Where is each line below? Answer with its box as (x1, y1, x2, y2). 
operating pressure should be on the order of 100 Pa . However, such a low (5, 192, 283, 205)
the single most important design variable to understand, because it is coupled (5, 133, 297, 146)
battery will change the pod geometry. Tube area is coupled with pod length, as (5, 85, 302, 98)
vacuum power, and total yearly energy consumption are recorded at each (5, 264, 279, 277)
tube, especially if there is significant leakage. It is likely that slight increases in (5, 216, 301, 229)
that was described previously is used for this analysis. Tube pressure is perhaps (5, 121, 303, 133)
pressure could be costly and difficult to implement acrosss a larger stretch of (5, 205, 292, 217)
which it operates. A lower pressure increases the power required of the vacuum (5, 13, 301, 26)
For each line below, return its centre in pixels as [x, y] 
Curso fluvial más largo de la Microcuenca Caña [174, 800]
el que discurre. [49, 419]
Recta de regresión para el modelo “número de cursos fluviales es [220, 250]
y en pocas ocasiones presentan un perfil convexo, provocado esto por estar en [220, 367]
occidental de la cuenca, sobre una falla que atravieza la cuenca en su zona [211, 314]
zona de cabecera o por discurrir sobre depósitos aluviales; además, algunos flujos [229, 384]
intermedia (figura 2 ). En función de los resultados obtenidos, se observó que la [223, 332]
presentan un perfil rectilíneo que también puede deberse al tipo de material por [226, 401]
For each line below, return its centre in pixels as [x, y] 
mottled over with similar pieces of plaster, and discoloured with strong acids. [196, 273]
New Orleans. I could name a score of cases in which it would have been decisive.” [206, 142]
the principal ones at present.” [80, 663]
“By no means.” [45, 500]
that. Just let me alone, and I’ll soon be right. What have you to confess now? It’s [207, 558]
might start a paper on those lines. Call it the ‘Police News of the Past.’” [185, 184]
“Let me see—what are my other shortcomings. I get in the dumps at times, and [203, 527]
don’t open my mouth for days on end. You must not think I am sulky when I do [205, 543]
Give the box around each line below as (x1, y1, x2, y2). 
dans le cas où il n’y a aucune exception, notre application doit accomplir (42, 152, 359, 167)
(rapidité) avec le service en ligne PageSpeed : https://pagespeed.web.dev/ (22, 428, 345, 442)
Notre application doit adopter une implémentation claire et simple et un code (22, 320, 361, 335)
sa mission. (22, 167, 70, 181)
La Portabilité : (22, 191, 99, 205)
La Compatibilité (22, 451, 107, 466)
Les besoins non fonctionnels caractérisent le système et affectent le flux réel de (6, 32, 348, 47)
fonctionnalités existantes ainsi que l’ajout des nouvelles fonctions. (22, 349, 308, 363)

___

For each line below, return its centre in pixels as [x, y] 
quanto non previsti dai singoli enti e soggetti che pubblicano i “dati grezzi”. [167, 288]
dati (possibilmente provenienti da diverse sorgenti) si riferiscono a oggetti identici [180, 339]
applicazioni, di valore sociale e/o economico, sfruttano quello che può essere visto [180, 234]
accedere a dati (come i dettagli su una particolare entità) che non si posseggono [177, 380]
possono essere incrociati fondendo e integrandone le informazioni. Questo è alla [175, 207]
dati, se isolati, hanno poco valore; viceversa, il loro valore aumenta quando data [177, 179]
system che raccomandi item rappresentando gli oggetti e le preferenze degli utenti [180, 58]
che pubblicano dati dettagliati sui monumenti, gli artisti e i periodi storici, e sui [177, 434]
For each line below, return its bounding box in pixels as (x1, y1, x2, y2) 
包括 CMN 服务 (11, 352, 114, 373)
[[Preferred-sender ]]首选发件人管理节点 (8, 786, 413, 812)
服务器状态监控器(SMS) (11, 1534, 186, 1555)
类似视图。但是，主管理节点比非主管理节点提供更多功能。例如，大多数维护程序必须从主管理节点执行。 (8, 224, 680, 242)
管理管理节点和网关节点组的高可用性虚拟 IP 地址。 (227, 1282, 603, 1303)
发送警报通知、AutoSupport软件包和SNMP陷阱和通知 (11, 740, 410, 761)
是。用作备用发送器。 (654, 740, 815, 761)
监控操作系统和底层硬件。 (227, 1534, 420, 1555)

___

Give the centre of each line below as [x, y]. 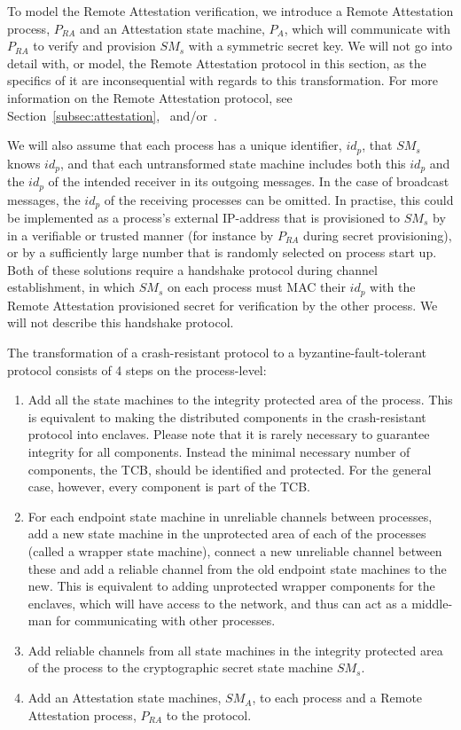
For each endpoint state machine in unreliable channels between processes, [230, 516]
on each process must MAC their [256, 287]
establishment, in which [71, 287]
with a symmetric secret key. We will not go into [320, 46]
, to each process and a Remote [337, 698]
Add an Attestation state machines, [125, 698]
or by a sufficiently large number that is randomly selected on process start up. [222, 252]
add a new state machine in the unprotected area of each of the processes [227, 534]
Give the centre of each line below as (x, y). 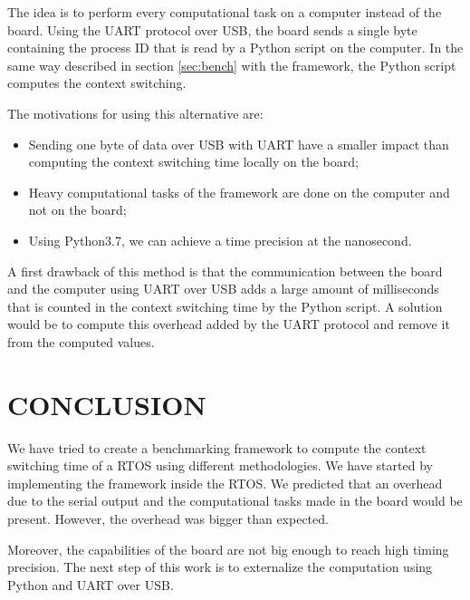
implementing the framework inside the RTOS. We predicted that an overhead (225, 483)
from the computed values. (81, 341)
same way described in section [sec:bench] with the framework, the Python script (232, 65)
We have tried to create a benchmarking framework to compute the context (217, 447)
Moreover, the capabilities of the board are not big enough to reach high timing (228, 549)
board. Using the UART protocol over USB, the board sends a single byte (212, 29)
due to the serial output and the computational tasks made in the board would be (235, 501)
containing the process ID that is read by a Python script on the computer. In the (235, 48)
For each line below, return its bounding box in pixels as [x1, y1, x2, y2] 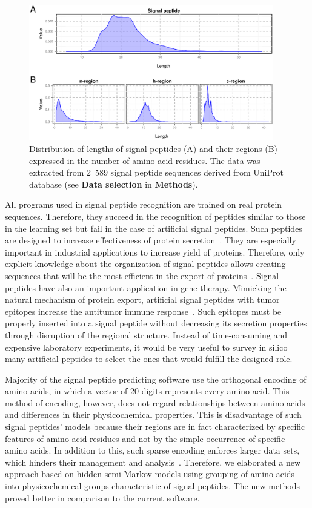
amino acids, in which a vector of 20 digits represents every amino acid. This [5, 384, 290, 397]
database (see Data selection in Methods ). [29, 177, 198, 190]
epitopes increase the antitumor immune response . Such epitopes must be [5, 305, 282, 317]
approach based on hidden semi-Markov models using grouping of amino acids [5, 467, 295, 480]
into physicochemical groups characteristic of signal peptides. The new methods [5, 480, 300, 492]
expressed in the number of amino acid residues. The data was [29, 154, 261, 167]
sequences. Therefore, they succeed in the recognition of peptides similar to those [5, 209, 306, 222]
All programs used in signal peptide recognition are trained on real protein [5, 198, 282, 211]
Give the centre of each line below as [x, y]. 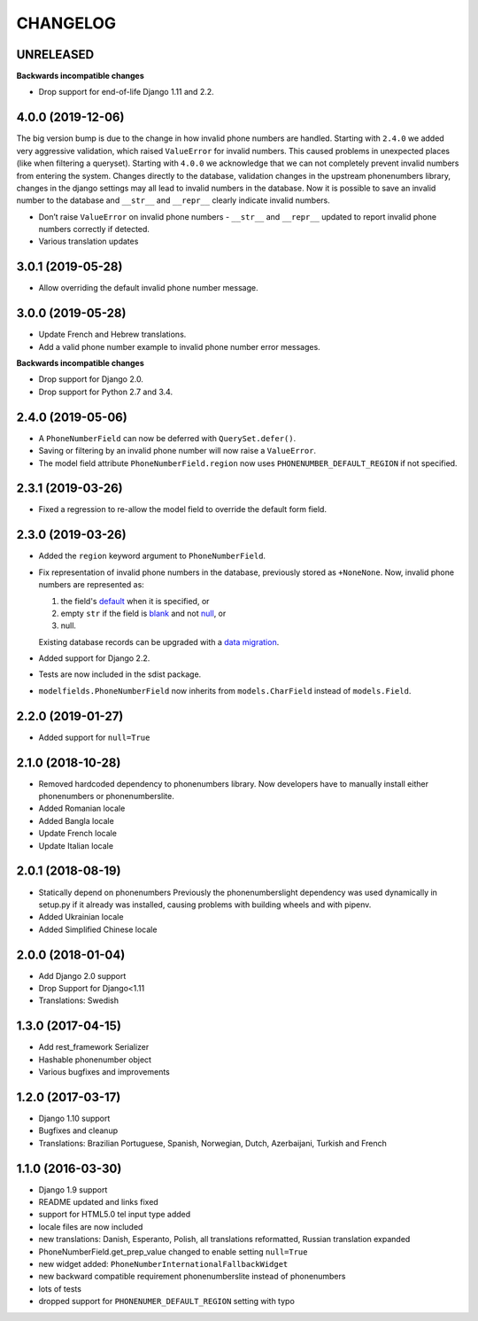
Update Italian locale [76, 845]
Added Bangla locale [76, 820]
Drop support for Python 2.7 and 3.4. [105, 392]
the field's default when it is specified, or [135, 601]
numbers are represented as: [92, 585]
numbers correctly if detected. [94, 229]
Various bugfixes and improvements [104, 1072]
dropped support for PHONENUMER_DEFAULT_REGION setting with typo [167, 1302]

___

TASK GOAL. Would you print, exactly as written, every line above from the one holding "Where is each" through the one holding "the single most", with both included and no other lines?

SOLUTION BELOW.
Where is each line below? Answer with its box as (x1, y1, x2, y2). 
operating pressure should be on the order of 100 Pa . However, such a low (5, 192, 283, 205)
the single most important design variable to understand, because it is coupled (5, 133, 297, 146)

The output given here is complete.